To celebrate World Book Day today, I thought I'd share a selection of the recent books we've discovered that have genuinely made us stop and think, have a good discussion and perhaps even resolve to do something differently. As a child, I was rather taken by a series of classic books my parents owned; collectively entitled "Books that have Changed Man's Thinking". I'd like to think that the editors were enlightened enough to have me, a female, in mind with their sweeping '70s collective nouns and, whilst I agree with many of their choices from Homer to Huxley, I often believe that it is the simplest of books that can often be the most profound - and none more so than those designed for children. Many of these books have genuinely inspired wow moments for me as a parent, several - without fail - provoke tears, but all in some way have served to remind me to celebrate the joy in life, embrace difference, and serve as a catalyst for change; all crucial messages I want to pass on to my children.

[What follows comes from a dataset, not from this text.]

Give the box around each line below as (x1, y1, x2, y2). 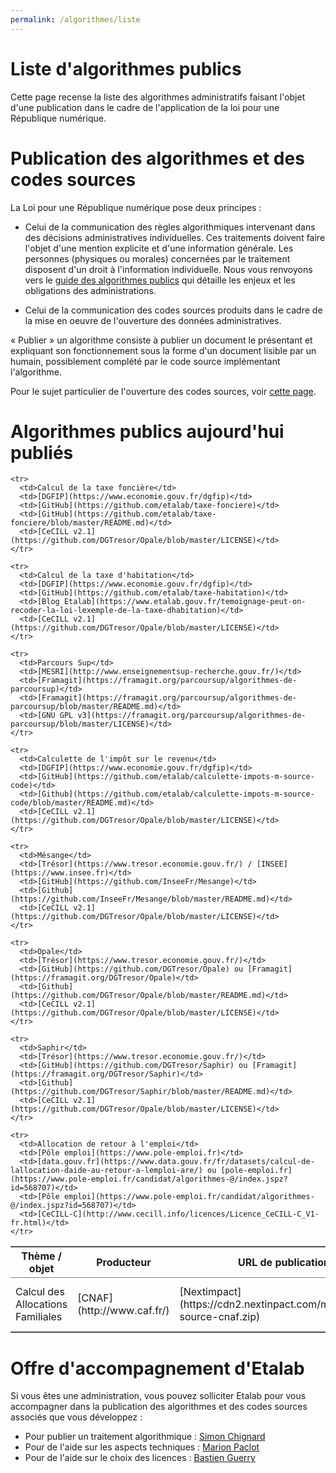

1. Henry Tate by Bruce Ingman was my personal book of the year in 2015. Many of us visit the Tate and appreciate the enormity of the collection we are privileged to view (and for free) but perhaps fewer are aware of the passion and generosity of the man responsible for this astounding gift to the nation. With photographs of art encased in a cartoon world and a text so simple even my two year old adores it, Ingman presents an enchanting tale of Henry Tate. Henry was a boy who worked hard and built a business from the bottom up, fell in love with art, collected and collected and ultimately decided that it was not only for him to enjoy - he wanted to share it with the nation. Following a rejection of his offer to the National Gallery (ever wondered why the NG's art contains nothing modern?), he built his own gallery, filled it with his beautiful art and we can visit it (and 3 others) today. The girls adore this book with its amusing text and stunning artwork. It's a tale of philanthropy and enterprise and the impact of generosity in a tangible way on their own experience.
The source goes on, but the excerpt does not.